**Problem description:** Count the lines in the data below where the string "areas" occurs, please, and give the number alone.

• • • •

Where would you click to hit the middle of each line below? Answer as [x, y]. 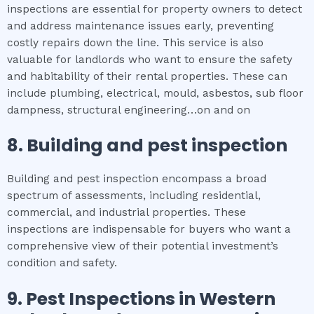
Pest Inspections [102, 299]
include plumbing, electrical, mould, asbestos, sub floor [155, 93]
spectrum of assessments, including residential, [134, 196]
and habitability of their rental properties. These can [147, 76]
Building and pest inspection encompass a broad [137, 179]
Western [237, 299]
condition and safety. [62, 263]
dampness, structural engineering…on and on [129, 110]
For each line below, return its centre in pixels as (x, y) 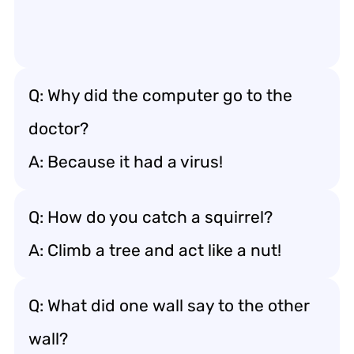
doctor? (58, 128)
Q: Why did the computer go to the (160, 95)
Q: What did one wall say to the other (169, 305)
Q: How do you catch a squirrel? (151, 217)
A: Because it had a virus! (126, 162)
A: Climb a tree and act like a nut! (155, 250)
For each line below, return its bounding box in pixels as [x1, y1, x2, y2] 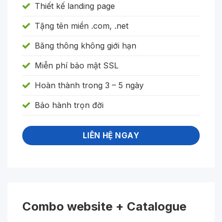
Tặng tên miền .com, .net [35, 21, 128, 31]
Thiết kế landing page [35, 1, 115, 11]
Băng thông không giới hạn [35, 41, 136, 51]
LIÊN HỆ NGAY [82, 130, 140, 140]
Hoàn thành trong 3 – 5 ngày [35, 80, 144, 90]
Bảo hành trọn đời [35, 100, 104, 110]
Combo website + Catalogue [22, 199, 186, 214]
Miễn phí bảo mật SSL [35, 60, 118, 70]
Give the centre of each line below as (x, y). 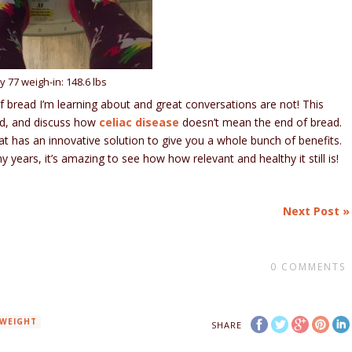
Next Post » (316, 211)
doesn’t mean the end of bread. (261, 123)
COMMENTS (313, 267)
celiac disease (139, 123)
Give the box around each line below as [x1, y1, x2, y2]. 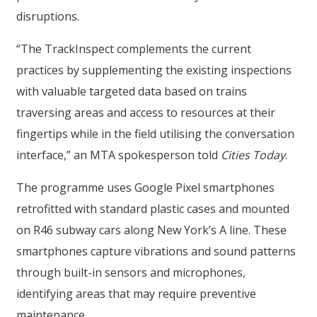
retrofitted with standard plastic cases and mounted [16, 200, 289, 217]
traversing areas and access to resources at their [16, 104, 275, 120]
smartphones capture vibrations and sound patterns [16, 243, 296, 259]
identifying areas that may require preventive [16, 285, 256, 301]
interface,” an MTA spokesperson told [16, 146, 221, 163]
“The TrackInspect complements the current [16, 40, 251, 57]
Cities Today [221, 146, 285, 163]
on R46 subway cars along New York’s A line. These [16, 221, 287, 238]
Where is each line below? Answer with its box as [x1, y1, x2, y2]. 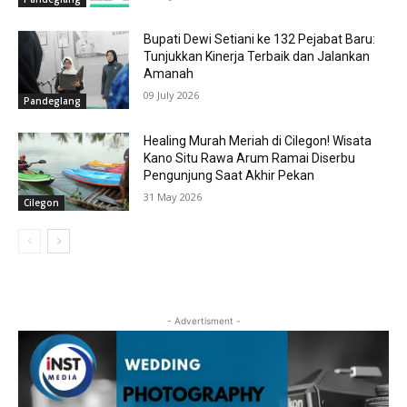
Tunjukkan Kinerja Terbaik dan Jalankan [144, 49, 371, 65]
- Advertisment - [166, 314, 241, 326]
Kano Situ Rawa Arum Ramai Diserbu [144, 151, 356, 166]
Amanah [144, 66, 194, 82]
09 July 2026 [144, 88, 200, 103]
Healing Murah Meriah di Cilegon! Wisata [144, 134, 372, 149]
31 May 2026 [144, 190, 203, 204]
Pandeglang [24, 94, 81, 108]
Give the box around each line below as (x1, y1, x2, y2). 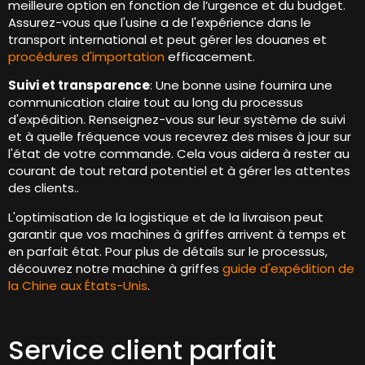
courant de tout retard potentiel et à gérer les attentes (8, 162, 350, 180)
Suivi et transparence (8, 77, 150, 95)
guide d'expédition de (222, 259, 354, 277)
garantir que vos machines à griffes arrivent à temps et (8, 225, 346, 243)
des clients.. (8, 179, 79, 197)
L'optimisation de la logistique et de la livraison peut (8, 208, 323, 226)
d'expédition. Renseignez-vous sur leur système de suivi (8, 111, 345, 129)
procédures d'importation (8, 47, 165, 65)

• • • •

**Solution for this task:** 2